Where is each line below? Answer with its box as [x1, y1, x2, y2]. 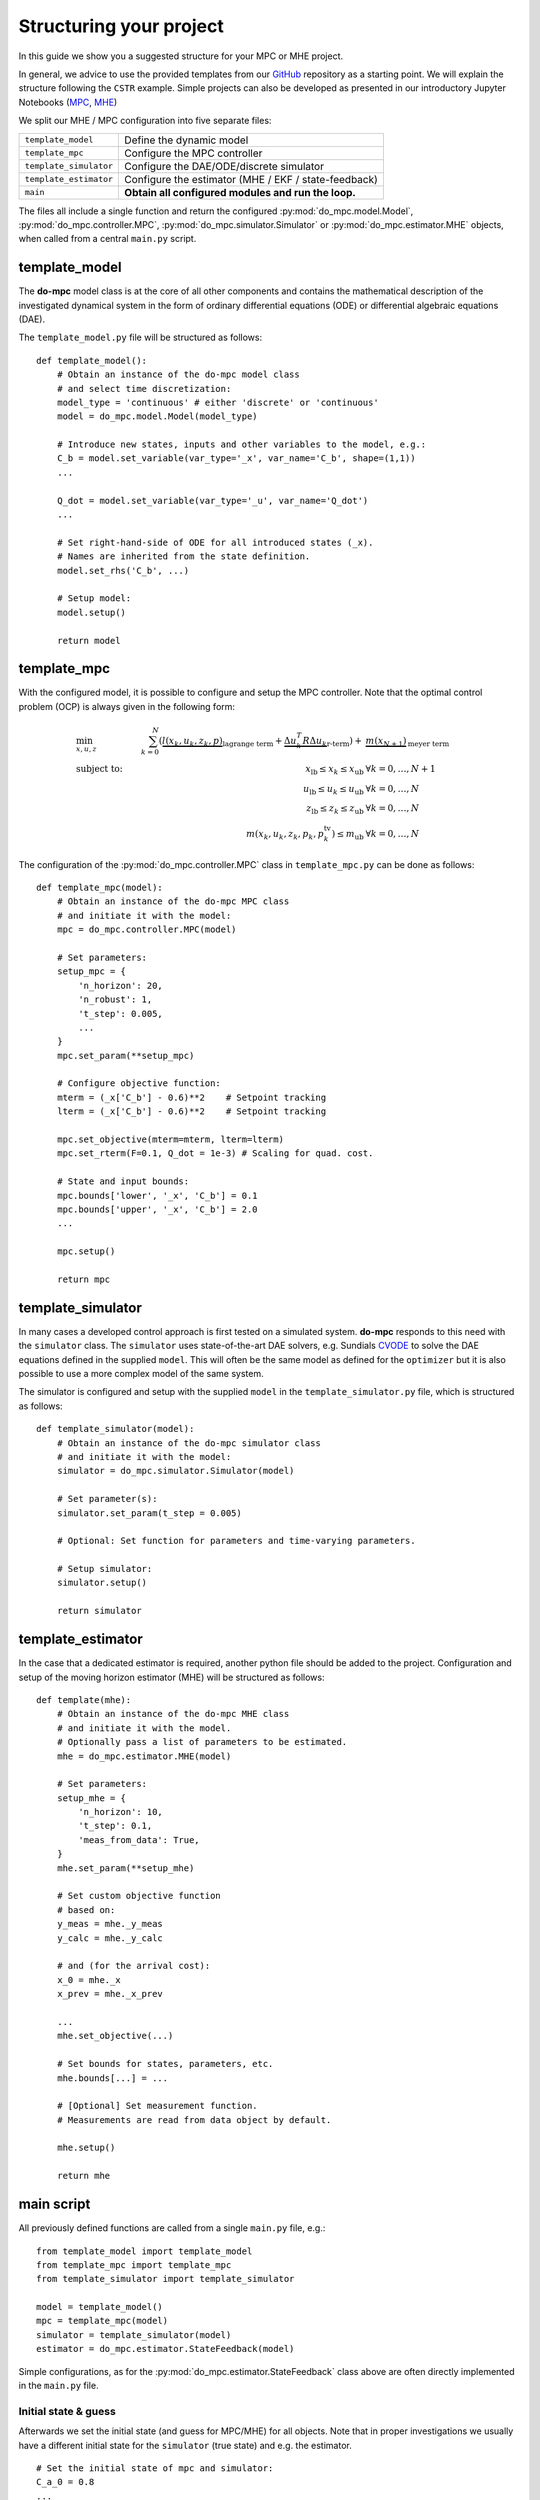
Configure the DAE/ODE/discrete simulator [124, 159, 325, 173]
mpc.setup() [56, 1246, 116, 1257]
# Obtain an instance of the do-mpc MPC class [56, 896, 290, 907]
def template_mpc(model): [36, 882, 164, 893]
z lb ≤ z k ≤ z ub [306, 803, 364, 817]
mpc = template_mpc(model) [36, 2315, 169, 2327]
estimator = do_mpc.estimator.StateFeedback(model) [36, 2343, 295, 2355]
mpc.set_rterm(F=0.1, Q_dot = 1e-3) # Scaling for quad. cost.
____________
## PROBLEM DETAILS
Write out the listing above again, exactly, but with no pictures in the copy.

## RESPONSE AREA
Where is each line below? Answer with its box as [x1, y1, x2, y2]. 
Configure the DAE/ODE/discrete simulator [124, 159, 325, 173]
mpc.setup() [56, 1246, 116, 1257]
# Obtain an instance of the do-mpc MPC class [56, 896, 290, 907]
def template_mpc(model): [36, 882, 164, 893]
z lb ≤ z k ≤ z ub [306, 803, 364, 817]
mpc = template_mpc(model) [36, 2315, 169, 2327]
estimator = do_mpc.estimator.StateFeedback(model) [36, 2343, 295, 2355]
mpc.set_rterm(F=0.1, Q_dot = 1e-3) # Scaling for quad. cost.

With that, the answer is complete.